To do — What follows is a listing; restate every line of it word for word.

Extracted records —
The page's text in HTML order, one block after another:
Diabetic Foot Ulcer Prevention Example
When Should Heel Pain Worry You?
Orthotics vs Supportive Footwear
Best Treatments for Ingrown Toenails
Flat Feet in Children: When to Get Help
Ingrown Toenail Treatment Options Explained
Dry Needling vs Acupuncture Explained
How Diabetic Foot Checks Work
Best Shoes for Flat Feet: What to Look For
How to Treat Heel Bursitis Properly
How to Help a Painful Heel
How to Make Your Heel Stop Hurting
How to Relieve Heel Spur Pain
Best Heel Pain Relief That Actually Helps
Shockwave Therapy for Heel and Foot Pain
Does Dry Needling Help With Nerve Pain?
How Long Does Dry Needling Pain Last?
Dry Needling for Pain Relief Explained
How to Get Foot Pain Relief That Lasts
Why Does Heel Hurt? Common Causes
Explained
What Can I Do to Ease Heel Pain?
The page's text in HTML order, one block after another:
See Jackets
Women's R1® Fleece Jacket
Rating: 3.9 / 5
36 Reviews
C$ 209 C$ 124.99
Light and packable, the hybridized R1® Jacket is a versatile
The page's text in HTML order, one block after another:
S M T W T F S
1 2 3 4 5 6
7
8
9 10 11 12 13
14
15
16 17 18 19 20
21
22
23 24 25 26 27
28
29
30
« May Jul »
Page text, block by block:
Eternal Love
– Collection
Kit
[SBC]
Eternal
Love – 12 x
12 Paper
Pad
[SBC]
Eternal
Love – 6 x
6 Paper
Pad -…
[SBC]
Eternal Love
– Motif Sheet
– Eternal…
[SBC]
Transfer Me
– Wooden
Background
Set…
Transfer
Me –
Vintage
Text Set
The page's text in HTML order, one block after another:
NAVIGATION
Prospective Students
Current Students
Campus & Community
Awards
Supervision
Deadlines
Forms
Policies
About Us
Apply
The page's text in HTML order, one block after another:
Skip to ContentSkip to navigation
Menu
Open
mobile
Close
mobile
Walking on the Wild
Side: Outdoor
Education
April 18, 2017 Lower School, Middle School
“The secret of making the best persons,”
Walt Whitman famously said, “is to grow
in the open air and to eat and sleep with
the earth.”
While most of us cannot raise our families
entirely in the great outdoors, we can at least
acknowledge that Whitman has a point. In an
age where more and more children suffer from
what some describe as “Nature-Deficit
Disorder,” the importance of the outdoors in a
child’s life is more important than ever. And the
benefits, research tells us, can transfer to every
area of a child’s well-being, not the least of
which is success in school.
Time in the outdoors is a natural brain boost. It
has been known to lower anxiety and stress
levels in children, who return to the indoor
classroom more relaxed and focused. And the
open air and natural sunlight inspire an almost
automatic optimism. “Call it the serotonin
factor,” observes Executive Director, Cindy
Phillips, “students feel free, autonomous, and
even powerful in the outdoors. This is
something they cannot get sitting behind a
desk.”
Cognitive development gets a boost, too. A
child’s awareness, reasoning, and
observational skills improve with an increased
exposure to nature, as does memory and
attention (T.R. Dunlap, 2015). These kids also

Reply to the task —
The page's text in HTML order, one block after another:
Diabetic Foot Ulcer Prevention Example
When Should Heel Pain Worry You?
Orthotics vs Supportive Footwear
Best Treatments for Ingrown Toenails
Flat Feet in Children: When to Get Help
Ingrown Toenail Treatment Options Explained
Dry Needling vs Acupuncture Explained
How Diabetic Foot Checks Work
Best Shoes for Flat Feet: What to Look For
How to Treat Heel Bursitis Properly
How to Help a Painful Heel
How to Make Your Heel Stop Hurting
How to Relieve Heel Spur Pain
Best Heel Pain Relief That Actually Helps
Shockwave Therapy for Heel and Foot Pain
Does Dry Needling Help With Nerve Pain?
How Long Does Dry Needling Pain Last?
Dry Needling for Pain Relief Explained
How to Get Foot Pain Relief That Lasts
Why Does Heel Hurt? Common Causes
Explained
What Can I Do to Ease Heel Pain?
The page's text in HTML order, one block after another:
See Jackets
Women's R1® Fleece Jacket
Rating: 3.9 / 5
36 Reviews
C$ 209 C$ 124.99
Light and packable, the hybridized R1® Jacket is a versatile
The page's text in HTML order, one block after another:
S M T W T F S
1 2 3 4 5 6
7
8
9 10 11 12 13
14
15
16 17 18 19 20
21
22
23 24 25 26 27
28
29
30
« May Jul »
Page text, block by block:
Eternal Love
– Collection
Kit
[SBC]
Eternal
Love – 12 x
12 Paper
Pad
[SBC]
Eternal
Love – 6 x
6 Paper
Pad -…
[SBC]
Eternal Love
– Motif Sheet
– Eternal…
[SBC]
Transfer Me
– Wooden
Background
Set…
Transfer
Me –
Vintage
Text Set
The page's text in HTML order, one block after another:
NAVIGATION
Prospective Students
Current Students
Campus & Community
Awards
Supervision
Deadlines
Forms
Policies
About Us
Apply
The page's text in HTML order, one block after another:
Skip to ContentSkip to navigation
Menu
Open
mobile
Close
mobile
Walking on the Wild
Side: Outdoor
Education
April 18, 2017 Lower School, Middle School
“The secret of making the best persons,”
Walt Whitman famously said, “is to grow
in the open air and to eat and sleep with
the earth.”
While most of us cannot raise our families
entirely in the great outdoors, we can at least
acknowledge that Whitman has a point. In an
age where more and more children suffer from
what some describe as “Nature-Deficit
Disorder,” the importance of the outdoors in a
child’s life is more important than ever. And the
benefits, research tells us, can transfer to every
area of a child’s well-being, not the least of
which is success in school.
Time in the outdoors is a natural brain boost. It
has been known to lower anxiety and stress
levels in children, who return to the indoor
classroom more relaxed and focused. And the
open air and natural sunlight inspire an almost
automatic optimism. “Call it the serotonin
factor,” observes Executive Director, Cindy
Phillips, “students feel free, autonomous, and
even powerful in the outdoors. This is
something they cannot get sitting behind a
desk.”
Cognitive development gets a boost, too. A
child’s awareness, reasoning, and
observational skills improve with an increased
exposure to nature, as does memory and
attention (T.R. Dunlap, 2015). These kids also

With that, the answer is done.